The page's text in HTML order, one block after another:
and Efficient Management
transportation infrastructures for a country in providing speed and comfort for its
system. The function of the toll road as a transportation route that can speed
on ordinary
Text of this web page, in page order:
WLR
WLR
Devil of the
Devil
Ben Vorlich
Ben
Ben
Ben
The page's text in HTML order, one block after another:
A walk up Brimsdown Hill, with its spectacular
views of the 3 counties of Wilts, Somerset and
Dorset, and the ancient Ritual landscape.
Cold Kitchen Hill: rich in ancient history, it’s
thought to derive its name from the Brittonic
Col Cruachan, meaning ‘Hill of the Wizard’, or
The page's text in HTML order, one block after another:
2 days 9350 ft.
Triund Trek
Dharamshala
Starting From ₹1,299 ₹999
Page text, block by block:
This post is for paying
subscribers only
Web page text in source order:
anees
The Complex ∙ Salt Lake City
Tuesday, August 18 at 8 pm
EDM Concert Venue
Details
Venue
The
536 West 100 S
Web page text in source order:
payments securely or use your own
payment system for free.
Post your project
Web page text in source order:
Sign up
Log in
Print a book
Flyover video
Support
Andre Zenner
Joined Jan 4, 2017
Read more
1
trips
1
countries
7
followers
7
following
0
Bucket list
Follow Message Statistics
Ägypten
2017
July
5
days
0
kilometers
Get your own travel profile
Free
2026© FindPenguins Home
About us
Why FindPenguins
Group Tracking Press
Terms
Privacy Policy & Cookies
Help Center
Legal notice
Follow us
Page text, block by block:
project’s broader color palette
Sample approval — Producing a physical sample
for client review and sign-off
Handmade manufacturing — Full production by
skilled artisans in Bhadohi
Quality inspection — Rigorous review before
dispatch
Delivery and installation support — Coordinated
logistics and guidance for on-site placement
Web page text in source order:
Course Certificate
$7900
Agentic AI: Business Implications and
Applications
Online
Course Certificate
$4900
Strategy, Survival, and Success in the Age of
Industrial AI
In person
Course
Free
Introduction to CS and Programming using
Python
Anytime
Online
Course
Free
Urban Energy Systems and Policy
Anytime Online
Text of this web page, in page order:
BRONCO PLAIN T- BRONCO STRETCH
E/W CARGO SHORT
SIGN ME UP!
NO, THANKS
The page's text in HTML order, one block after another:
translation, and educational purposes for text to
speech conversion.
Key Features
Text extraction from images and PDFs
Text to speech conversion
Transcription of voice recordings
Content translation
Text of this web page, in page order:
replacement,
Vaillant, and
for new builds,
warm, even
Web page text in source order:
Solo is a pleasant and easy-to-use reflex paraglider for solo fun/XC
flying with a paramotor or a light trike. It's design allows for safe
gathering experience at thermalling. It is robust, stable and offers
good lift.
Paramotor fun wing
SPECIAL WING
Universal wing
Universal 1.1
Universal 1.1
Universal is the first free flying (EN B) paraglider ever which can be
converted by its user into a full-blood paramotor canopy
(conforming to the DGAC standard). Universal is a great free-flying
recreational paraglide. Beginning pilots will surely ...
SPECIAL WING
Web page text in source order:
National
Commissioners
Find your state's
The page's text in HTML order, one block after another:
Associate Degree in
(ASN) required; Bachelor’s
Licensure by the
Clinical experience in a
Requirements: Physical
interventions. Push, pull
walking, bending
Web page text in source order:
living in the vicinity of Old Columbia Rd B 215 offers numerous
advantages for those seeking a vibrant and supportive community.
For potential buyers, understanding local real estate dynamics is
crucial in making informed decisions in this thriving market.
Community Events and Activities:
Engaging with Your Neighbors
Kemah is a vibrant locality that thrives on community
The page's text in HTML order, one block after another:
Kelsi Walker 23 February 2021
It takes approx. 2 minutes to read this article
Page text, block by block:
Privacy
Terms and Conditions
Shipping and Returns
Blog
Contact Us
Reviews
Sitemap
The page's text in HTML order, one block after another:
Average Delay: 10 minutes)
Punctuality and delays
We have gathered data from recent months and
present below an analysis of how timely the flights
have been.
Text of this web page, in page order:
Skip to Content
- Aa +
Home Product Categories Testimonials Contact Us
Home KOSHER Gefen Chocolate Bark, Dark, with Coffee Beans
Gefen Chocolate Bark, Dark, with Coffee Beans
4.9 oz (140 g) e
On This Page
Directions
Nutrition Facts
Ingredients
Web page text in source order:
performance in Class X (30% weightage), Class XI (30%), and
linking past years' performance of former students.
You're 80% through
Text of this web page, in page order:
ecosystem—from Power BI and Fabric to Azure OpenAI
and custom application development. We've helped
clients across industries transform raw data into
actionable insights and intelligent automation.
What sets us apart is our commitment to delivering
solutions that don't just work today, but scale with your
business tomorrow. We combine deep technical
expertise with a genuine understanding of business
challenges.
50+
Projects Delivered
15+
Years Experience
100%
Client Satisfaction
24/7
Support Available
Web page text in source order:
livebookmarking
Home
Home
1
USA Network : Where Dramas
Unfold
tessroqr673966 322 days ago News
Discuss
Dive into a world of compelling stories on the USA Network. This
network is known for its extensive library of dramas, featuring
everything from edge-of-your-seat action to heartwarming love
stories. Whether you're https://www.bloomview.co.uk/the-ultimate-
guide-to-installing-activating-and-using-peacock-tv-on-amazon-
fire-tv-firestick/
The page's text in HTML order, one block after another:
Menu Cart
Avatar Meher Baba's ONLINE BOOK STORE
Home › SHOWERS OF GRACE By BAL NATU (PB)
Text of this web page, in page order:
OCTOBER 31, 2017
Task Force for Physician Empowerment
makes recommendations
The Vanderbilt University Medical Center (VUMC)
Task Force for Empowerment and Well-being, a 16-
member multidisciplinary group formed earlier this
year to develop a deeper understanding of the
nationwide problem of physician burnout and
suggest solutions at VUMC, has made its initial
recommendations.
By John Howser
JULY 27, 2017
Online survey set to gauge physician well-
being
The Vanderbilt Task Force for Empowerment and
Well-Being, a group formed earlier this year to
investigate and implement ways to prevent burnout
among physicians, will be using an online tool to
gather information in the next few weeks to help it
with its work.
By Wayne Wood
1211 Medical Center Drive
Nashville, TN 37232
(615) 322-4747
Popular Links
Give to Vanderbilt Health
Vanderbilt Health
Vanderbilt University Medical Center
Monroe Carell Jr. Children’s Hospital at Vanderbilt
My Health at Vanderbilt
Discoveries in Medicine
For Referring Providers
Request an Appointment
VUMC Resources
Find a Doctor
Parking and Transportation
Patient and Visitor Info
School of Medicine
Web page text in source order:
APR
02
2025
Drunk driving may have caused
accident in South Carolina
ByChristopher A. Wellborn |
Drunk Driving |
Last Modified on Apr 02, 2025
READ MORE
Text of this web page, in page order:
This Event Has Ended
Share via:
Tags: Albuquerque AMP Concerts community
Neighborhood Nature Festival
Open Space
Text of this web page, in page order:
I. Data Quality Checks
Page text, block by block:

◆ ◆ ◆ ◆ ◆

[Work to complete]
Every single entry is to be retyped exactly.

[Response to this exercise]
The page's text in HTML order, one block after another:
and Efficient Management
transportation infrastructures for a country in providing speed and comfort for its
system. The function of the toll road as a transportation route that can speed
on ordinary
Text of this web page, in page order:
WLR
WLR
Devil of the
Devil
Ben Vorlich
Ben
Ben
Ben
The page's text in HTML order, one block after another:
A walk up Brimsdown Hill, with its spectacular
views of the 3 counties of Wilts, Somerset and
Dorset, and the ancient Ritual landscape.
Cold Kitchen Hill: rich in ancient history, it’s
thought to derive its name from the Brittonic
Col Cruachan, meaning ‘Hill of the Wizard’, or
The page's text in HTML order, one block after another:
2 days 9350 ft.
Triund Trek
Dharamshala
Starting From ₹1,299 ₹999
Page text, block by block:
This post is for paying
subscribers only
Web page text in source order:
anees
The Complex ∙ Salt Lake City
Tuesday, August 18 at 8 pm
EDM Concert Venue
Details
Venue
The
536 West 100 S
Web page text in source order:
payments securely or use your own
payment system for free.
Post your project
Web page text in source order:
Sign up
Log in
Print a book
Flyover video
Support
Andre Zenner
Joined Jan 4, 2017
Read more
1
trips
1
countries
7
followers
7
following
0
Bucket list
Follow Message Statistics
Ägypten
2017
July
5
days
0
kilometers
Get your own travel profile
Free
2026© FindPenguins Home
About us
Why FindPenguins
Group Tracking Press
Terms
Privacy Policy & Cookies
Help Center
Legal notice
Follow us
Page text, block by block:
project’s broader color palette
Sample approval — Producing a physical sample
for client review and sign-off
Handmade manufacturing — Full production by
skilled artisans in Bhadohi
Quality inspection — Rigorous review before
dispatch
Delivery and installation support — Coordinated
logistics and guidance for on-site placement
Web page text in source order:
Course Certificate
$7900
Agentic AI: Business Implications and
Applications
Online
Course Certificate
$4900
Strategy, Survival, and Success in the Age of
Industrial AI
In person
Course
Free
Introduction to CS and Programming using
Python
Anytime
Online
Course
Free
Urban Energy Systems and Policy
Anytime Online
Text of this web page, in page order:
BRONCO PLAIN T- BRONCO STRETCH
E/W CARGO SHORT
SIGN ME UP!
NO, THANKS
The page's text in HTML order, one block after another:
translation, and educational purposes for text to
speech conversion.
Key Features
Text extraction from images and PDFs
Text to speech conversion
Transcription of voice recordings
Content translation
Text of this web page, in page order:
replacement,
Vaillant, and
for new builds,
warm, even
Web page text in source order:
Solo is a pleasant and easy-to-use reflex paraglider for solo fun/XC
flying with a paramotor or a light trike. It's design allows for safe
gathering experience at thermalling. It is robust, stable and offers
good lift.
Paramotor fun wing
SPECIAL WING
Universal wing
Universal 1.1
Universal 1.1
Universal is the first free flying (EN B) paraglider ever which can be
converted by its user into a full-blood paramotor canopy
(conforming to the DGAC standard). Universal is a great free-flying
recreational paraglide. Beginning pilots will surely ...
SPECIAL WING
Web page text in source order:
National
Commissioners
Find your state's
The page's text in HTML order, one block after another:
Associate Degree in
(ASN) required; Bachelor’s
Licensure by the
Clinical experience in a
Requirements: Physical
interventions. Push, pull
walking, bending
Web page text in source order:
living in the vicinity of Old Columbia Rd B 215 offers numerous
advantages for those seeking a vibrant and supportive community.
For potential buyers, understanding local real estate dynamics is
crucial in making informed decisions in this thriving market.
Community Events and Activities:
Engaging with Your Neighbors
Kemah is a vibrant locality that thrives on community
The page's text in HTML order, one block after another:
Kelsi Walker 23 February 2021
It takes approx. 2 minutes to read this article
Page text, block by block:
Privacy
Terms and Conditions
Shipping and Returns
Blog
Contact Us
Reviews
Sitemap
The page's text in HTML order, one block after another:
Average Delay: 10 minutes)
Punctuality and delays
We have gathered data from recent months and
present below an analysis of how timely the flights
have been.
Text of this web page, in page order:
Skip to Content
- Aa +
Home Product Categories Testimonials Contact Us
Home KOSHER Gefen Chocolate Bark, Dark, with Coffee Beans
Gefen Chocolate Bark, Dark, with Coffee Beans
4.9 oz (140 g) e
On This Page
Directions
Nutrition Facts
Ingredients
Web page text in source order:
performance in Class X (30% weightage), Class XI (30%), and
linking past years' performance of former students.
You're 80% through
Text of this web page, in page order:
ecosystem—from Power BI and Fabric to Azure OpenAI
and custom application development. We've helped
clients across industries transform raw data into
actionable insights and intelligent automation.
What sets us apart is our commitment to delivering
solutions that don't just work today, but scale with your
business tomorrow. We combine deep technical
expertise with a genuine understanding of business
challenges.
50+
Projects Delivered
15+
Years Experience
100%
Client Satisfaction
24/7
Support Available
Web page text in source order:
livebookmarking
Home
Home
1
USA Network : Where Dramas
Unfold
tessroqr673966 322 days ago News
Discuss
Dive into a world of compelling stories on the USA Network. This
network is known for its extensive library of dramas, featuring
everything from edge-of-your-seat action to heartwarming love
stories. Whether you're https://www.bloomview.co.uk/the-ultimate-
guide-to-installing-activating-and-using-peacock-tv-on-amazon-
fire-tv-firestick/
The page's text in HTML order, one block after another:
Menu Cart
Avatar Meher Baba's ONLINE BOOK STORE
Home › SHOWERS OF GRACE By BAL NATU (PB)
Text of this web page, in page order:
OCTOBER 31, 2017
Task Force for Physician Empowerment
makes recommendations
The Vanderbilt University Medical Center (VUMC)
Task Force for Empowerment and Well-being, a 16-
member multidisciplinary group formed earlier this
year to develop a deeper understanding of the
nationwide problem of physician burnout and
suggest solutions at VUMC, has made its initial
recommendations.
By John Howser
JULY 27, 2017
Online survey set to gauge physician well-
being
The Vanderbilt Task Force for Empowerment and
Well-Being, a group formed earlier this year to
investigate and implement ways to prevent burnout
among physicians, will be using an online tool to
gather information in the next few weeks to help it
with its work.
By Wayne Wood
1211 Medical Center Drive
Nashville, TN 37232
(615) 322-4747
Popular Links
Give to Vanderbilt Health
Vanderbilt Health
Vanderbilt University Medical Center
Monroe Carell Jr. Children’s Hospital at Vanderbilt
My Health at Vanderbilt
Discoveries in Medicine
For Referring Providers
Request an Appointment
VUMC Resources
Find a Doctor
Parking and Transportation
Patient and Visitor Info
School of Medicine
Web page text in source order:
APR
02
2025
Drunk driving may have caused
accident in South Carolina
ByChristopher A. Wellborn |
Drunk Driving |
Last Modified on Apr 02, 2025
READ MORE
Text of this web page, in page order:
This Event Has Ended
Share via:
Tags: Albuquerque AMP Concerts community
Neighborhood Nature Festival
Open Space
Text of this web page, in page order:
I. Data Quality Checks
Page text, block by block:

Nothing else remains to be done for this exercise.